■ AVAILABLE DATA:
[Start of section]

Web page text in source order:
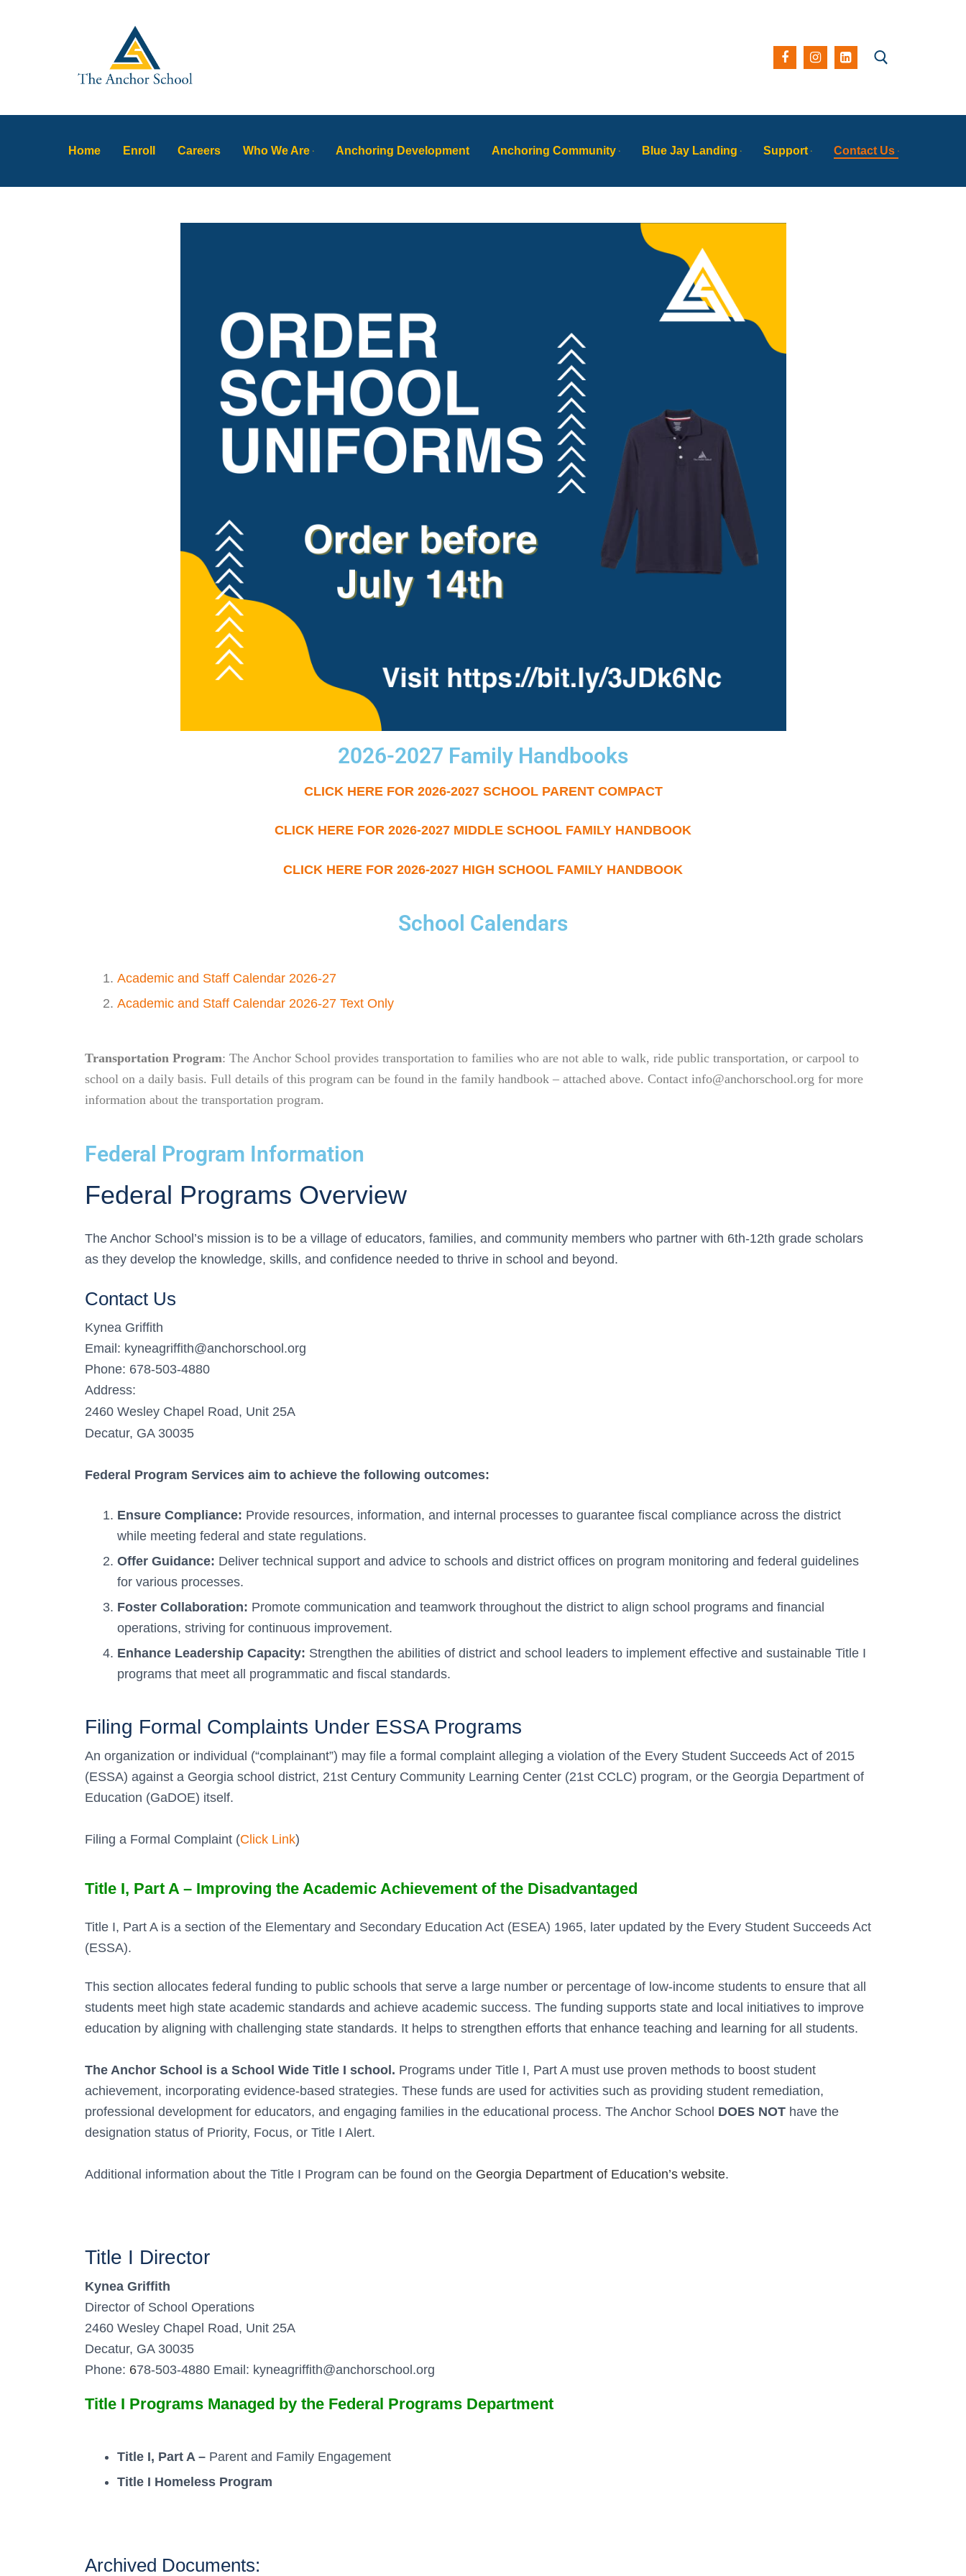
Home Enroll Careers Who We Are Anchoring Development Anchoring Community Blue Jay Landing Support Contact Us
2026-2027 Family Handbooks
CLICK HERE FOR 2026-2027 SCHOOL PARENT COMPACT
CLICK HERE FOR 2026-2027 MIDDLE SCHOOL FAMILY HANDBOOK
CLICK HERE FOR 2026-2027 HIGH SCHOOL FAMILY HANDBOOK
School Calendars
Academic and Staff Calendar 2026-27
Academic and Staff Calendar 2026-27 Text Only
Transportation Program: The Anchor School provides transportation to families who are not able to walk, ride public transportation, or carpool to
school on a daily basis. Full details of this program can be found in the family handbook – attached above. Contact info@anchorschool.org for more
information about the transportation program.
Federal Program Information
Federal Programs Overview
The Anchor School’s mission is to be a village of educators, families, and community members who partner with 6th-12th grade scholars
as they develop the knowledge, skills, and confidence needed to thrive in school and beyond.
Contact Us
Kynea Griffith
Email: kyneagriffith@anchorschool.org
Phone: 678-503-4880
Address:
2460 Wesley Chapel Road, Unit 25A
Decatur, GA 30035
Federal Program Services aim to achieve the following outcomes:
Ensure Compliance: Provide resources, information, and internal processes to guarantee fiscal compliance across the district
while meeting federal and state regulations.
Offer Guidance: Deliver technical support and advice to schools and district offices on program monitoring and federal guidelines
for various processes.
Foster Collaboration: Promote communication and teamwork throughout the district to align school programs and financial
operations, striving for continuous improvement.
Enhance Leadership Capacity: Strengthen the abilities of district and school leaders to implement effective and sustainable Title I
programs that meet all programmatic and fiscal standards.
Filing Formal Complaints Under ESSA Programs
An organization or individual (“complainant”) may file a formal complaint alleging a violation of the Every Student Succeeds Act of 2015
(ESSA) against a Georgia school district, 21st Century Community Learning Center (21st CCLC) program, or the Georgia Department of
Education (GaDOE) itself.
Filing a Formal Complaint (Click Link)
Title I, Part A – Improving the Academic Achievement of the Disadvantaged
Title I, Part A is a section of the Elementary and Secondary Education Act (ESEA) 1965, later updated by the Every Student Succeeds Act
(ESSA).
This section allocates federal funding to public schools that serve a large number or percentage of low-income students to ensure that all
students meet high state academic standards and achieve academic success. The funding supports state and local initiatives to improve
education by aligning with challenging state standards. It helps to strengthen efforts that enhance teaching and learning for all students.
The Anchor School is a School Wide Title I school. Programs under Title I, Part A must use proven methods to boost student
achievement, incorporating evidence-based strategies. These funds are used for activities such as providing student remediation,
professional development for educators, and engaging families in the educational process. The Anchor School DOES NOT have the
designation status of Priority, Focus, or Title I Alert.
Additional information about the Title I Program can be found on the Georgia Department of Education’s website.
Title I Director
Kynea Griffith
Director of School Operations
2460 Wesley Chapel Road, Unit 25A
Decatur, GA 30035
Phone: 678-503-4880 Email: kyneagriffith@anchorschool.org
Title I Programs Managed by the Federal Programs Department
Title I, Part A – Parent and Family Engagement
Title I Homeless Program
Archived Documents:
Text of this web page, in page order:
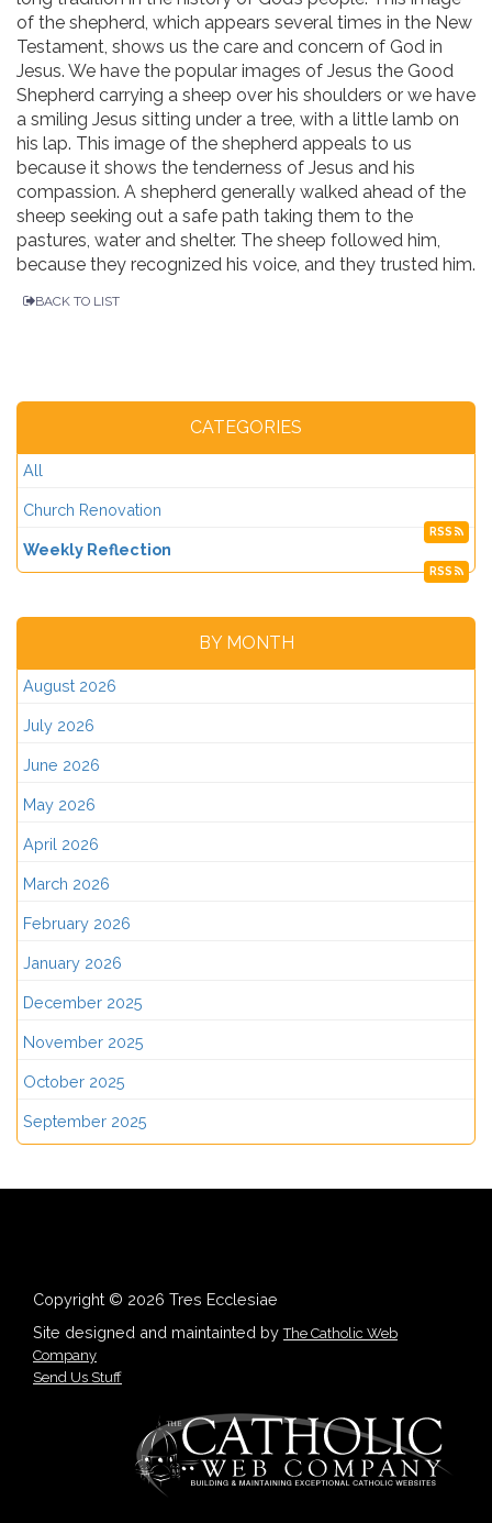
of the shepherd, which appears several times in the New
Testament, shows us the care and concern of God in
Jesus. We have the popular images of Jesus the Good
Shepherd carrying a sheep over his shoulders or we have
a smiling Jesus sitting under a tree, with a little lamb on
his lap. This image of the shepherd appeals to us
because it shows the tenderness of Jesus and his
compassion. A shepherd generally walked ahead of the
sheep seeking out a safe path taking them to the
pastures, water and shelter. The sheep followed him,
because they recognized his voice, and they trusted him.
BACK TO LIST
CATEGORIES
All
Church Renovation
RSS
Weekly Reflection
RSS
BY MONTH
August 2026
July 2026
June 2026
May 2026
April 2026
March 2026
February 2026
January 2026
December 2025
November 2025
October 2025
September 2025
Copyright © 2026 Tres Ecclesiae
Site designed and maintainted byThe Catholic Web
Company
Send Us Stuff
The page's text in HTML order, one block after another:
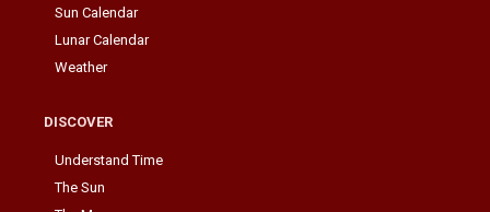
Sun Calendar
Lunar Calendar
Weather
DISCOVER
Understand Time
The Sun
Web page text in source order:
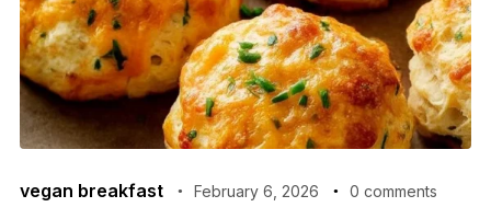
vegan breakfast February 6, 2026 0 comments
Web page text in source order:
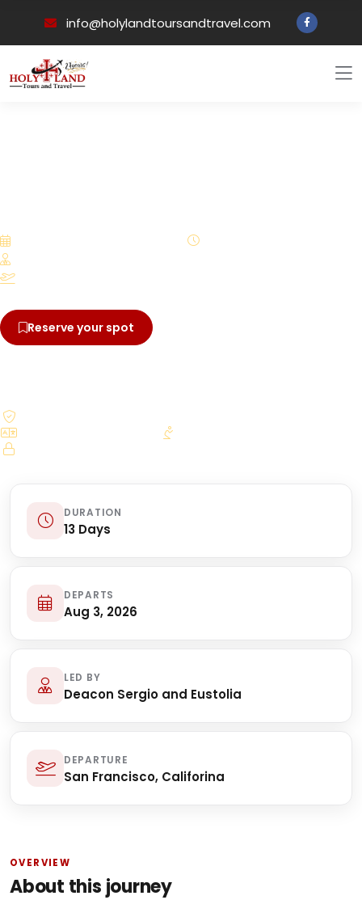
info@holylandtoursandtravel.com
Back to all tours
Reserve your spot
DURATION
13 Days
DEPARTS
Aug 3, 2026
LED BY
Deacon Sergio and Eustolia
DEPARTURE
San Francisco, Califorina
OVERVIEW
About this journey
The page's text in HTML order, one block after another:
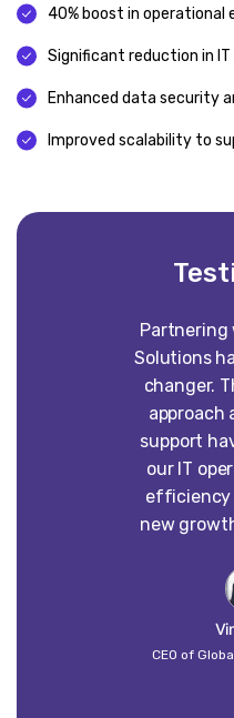
40% boost in operational
Significant reduction in
Enhanced data security
Improved scalability to
Partnering
Solutions
changer.
approach
support
our IT
efficiency
new
CEO of
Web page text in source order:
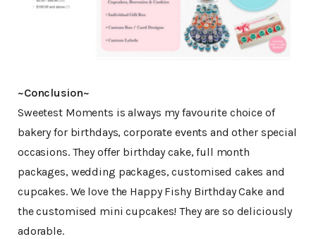
~Conclusion~
Sweetest Moments is always my favourite choice of
bakery for birthdays, corporate events and other special
occasions. They offer birthday cake, full month
packages, wedding packages, customised cakes and
cupcakes. We love the Happy Fishy Birthday Cake and
the customised mini cupcakes! They are so deliciously
adorable.
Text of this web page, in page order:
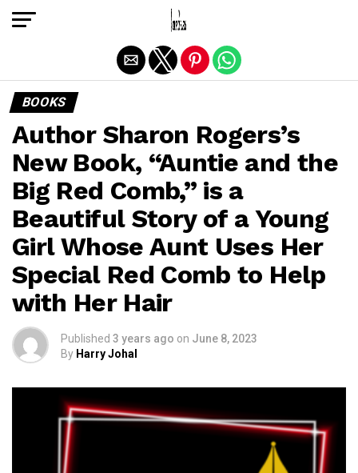
BOOKS
Author Sharon Rogers’s
New Book, “Auntie and the
Big Red Comb,” is a
Beautiful Story of a Young
Girl Whose Aunt Uses Her
Special Red Comb to Help
with Her Hair
Published 3 years ago on June 8, 2023
By Harry Johal
Exit mobile version
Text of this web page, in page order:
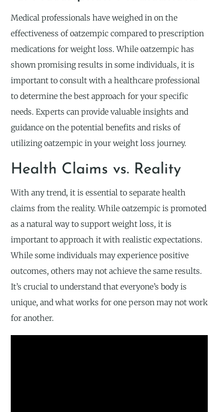
Medical professionals have weighed in on the
effectiveness of oatzempic compared to prescription
medications for weight loss. While oatzempic has
shown promising results in some individuals, it is
important to consult with a healthcare professional
to determine the best approach for your specific
needs. Experts can provide valuable insights and
guidance on the potential benefits and risks of
utilizing oatzempic in your weight loss journey.
Health Claims vs. Reality
With any trend, it is essential to separate health
claims from the reality. While oatzempic is promoted
as a natural way to support weight loss, it is
important to approach it with realistic expectations.
While some individuals may experience positive
outcomes, others may not achieve the same results.
It’s crucial to understand that everyone’s body is
unique, and what works for one person may not work
for another.
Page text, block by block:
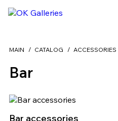
MAIN CATALOG ACCESSORIES
Bar
Bar accessories
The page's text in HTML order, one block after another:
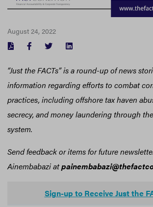
August 24, 2022
FACEBOOK
TWITTER
“Just the FACTs” is a round-up of news
information regarding efforts to combat
practices, including offshore tax haven
secrecy, and money laundering through
system.
Send feedback or items for future
Ainembabazi at
Sign-up to Receive Just the

[End of section]

■ EXERCISE REQUIREMENTS: Copy out every line from the records that has the word "efforts".

■ TASK RESULT:
education by aligning with challenging state standards. It helps to strengthen efforts that enhance teaching and learning for all students.
information regarding efforts to combat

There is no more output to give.